I realize that, but perhaps I wasn't particularly clear about what I meant by that particular brand of silliness - It (the recent Mario and Luigi series) feels more like a children's picture book than anything. It seems like they're trying too hard for it to be quirky and it just becomes somewhat overbearing.

Mario RPG was even pretty silly for the most part, though it did have a serious plot. This... ... This is just... Hell, the original three Mario games had more serious and less tacky plots than this. x__X And as of late, far better gameplay.


----------



## Aurali (Sep 13, 2009)

Runefox said:


> I realize that, but perhaps I wasn't particularly clear about what I meant by that particular brand of silliness - It (the recent Mario and Luigi series) feels more like a children's picture book than anything. It seems like they're trying too hard for it to be quirky and it just becomes somewhat overbearing.
> 
> Mario RPG was even pretty silly for the most part, though it did have a serious plot. This... ... This is just... Hell, the original three Mario games had more serious and less tacky plots than this. x__X And as of late, far better gameplay.



I'm not taking this game seriously. I'm just gonna wait for the new super mario bros on the wii. for a good new mario game.


----------



## Runefox (Sep 13, 2009)

Eli said:


> I'm not taking this game seriously. I'm just gonna wait for the new super mario bros on the wii. for a good new mario game.
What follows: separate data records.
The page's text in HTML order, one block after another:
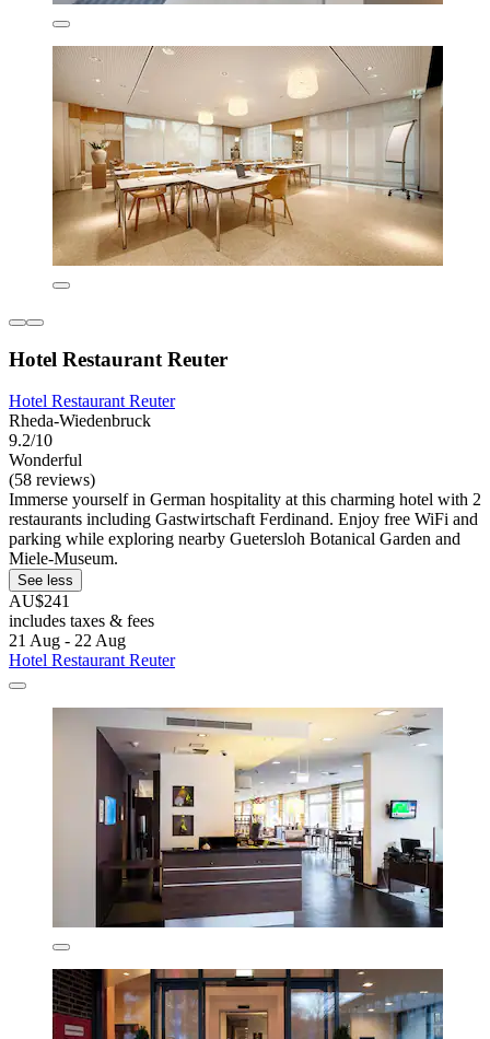
Hotel Restaurant Reuter
Hotel Restaurant Reuter
Rheda-Wiedenbruck
9.2/10
Wonderful
(58 reviews)
Immerse yourself in German hospitality at this charming hotel with 2
restaurants including Gastwirtschaft Ferdinand. Enjoy free WiFi and
parking while exploring nearby Guetersloh Botanical Garden and
Miele-Museum.
See less
AU$241
includes taxes & fees
21 Aug - 22 Aug
Hotel Restaurant Reuter
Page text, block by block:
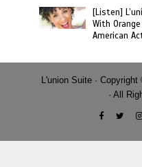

Yeah, that's my plan, too. Bowser's Inside Story is just too kooky for me.


----------



## Kitsune Dzelda (Sep 14, 2009)

Id buy it. Hell yeah I wanna be the Koopa King!  Of course, Im not exactly an artist with the DS Touch Screen. 
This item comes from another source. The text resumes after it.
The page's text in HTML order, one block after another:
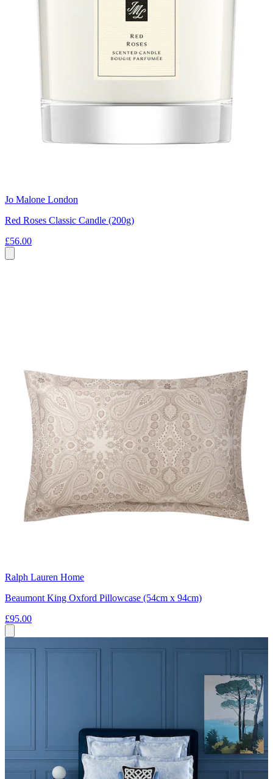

I actually heard somewhere that somewhere theyre thinking of releasing Super mario RPG on DS..... but I think its just a rumor.

I played that game for SNES when i was little and it was the very first game I beat, so I have fond memories of it.  Specially watchin my sis own Culex with the Red Essence.


----------



## Ash (Sep 15, 2009)

To be honest, Who is? I'm like a 5 year old with the DS touch screen :\

(Kind of the reason I failed so badly at Phantom of the Hourglass..)


----------



## Dyluck (Sep 15, 2009)

Ash said:


> To be honest, Who is?



Faber Castel draws all of his porn with DS homebrew.


----------



## kaoru (Sep 15, 2009)

hmm... so far this game's been receiving nothing but positive reviews on game sites the world over. 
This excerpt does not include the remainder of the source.